═════ Dataset extract ═════

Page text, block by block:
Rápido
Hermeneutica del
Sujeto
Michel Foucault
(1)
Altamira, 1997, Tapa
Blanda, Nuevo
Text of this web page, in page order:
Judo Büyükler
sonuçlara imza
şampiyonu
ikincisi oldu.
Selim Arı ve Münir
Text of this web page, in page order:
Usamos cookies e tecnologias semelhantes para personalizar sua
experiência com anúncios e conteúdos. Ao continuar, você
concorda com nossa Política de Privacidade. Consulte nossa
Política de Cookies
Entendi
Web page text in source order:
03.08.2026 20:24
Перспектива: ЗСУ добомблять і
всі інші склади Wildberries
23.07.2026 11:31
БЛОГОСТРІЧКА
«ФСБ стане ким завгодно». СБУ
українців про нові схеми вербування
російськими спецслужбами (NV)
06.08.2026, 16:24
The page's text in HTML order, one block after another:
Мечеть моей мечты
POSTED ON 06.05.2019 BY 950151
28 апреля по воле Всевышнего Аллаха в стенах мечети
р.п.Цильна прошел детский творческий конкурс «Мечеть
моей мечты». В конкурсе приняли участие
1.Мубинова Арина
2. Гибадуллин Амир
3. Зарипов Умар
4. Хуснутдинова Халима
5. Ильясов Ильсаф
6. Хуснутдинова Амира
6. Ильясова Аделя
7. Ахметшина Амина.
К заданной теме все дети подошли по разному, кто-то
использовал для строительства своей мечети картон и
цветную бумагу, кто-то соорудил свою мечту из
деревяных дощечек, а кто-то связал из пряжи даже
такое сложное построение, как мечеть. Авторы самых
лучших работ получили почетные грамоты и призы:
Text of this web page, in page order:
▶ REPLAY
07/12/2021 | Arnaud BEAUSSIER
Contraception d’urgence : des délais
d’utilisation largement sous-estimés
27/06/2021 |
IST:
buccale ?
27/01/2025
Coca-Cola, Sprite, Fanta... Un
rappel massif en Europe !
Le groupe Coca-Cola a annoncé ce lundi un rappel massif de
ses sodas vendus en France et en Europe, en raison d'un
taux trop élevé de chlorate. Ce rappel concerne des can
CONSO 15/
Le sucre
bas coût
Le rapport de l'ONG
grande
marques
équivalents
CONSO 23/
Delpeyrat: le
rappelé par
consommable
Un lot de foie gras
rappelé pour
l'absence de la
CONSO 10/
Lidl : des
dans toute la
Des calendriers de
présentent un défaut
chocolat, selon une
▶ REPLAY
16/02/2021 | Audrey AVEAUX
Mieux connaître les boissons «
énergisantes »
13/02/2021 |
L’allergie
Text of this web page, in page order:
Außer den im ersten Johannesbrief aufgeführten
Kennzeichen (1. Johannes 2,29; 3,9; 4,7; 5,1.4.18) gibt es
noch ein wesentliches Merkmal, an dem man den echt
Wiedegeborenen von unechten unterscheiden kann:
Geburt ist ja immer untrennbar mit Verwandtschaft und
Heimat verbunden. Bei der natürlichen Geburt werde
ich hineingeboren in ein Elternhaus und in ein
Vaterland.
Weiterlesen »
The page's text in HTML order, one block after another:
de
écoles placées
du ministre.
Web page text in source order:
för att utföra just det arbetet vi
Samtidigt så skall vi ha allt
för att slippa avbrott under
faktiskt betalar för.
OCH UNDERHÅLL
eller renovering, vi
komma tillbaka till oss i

═════

Work required: Within the lines above, find those holding the word "massif" and copy them.

Finished exercise:
rappel massif en Europe !
Le groupe Coca-Cola a annoncé ce lundi un rappel massif de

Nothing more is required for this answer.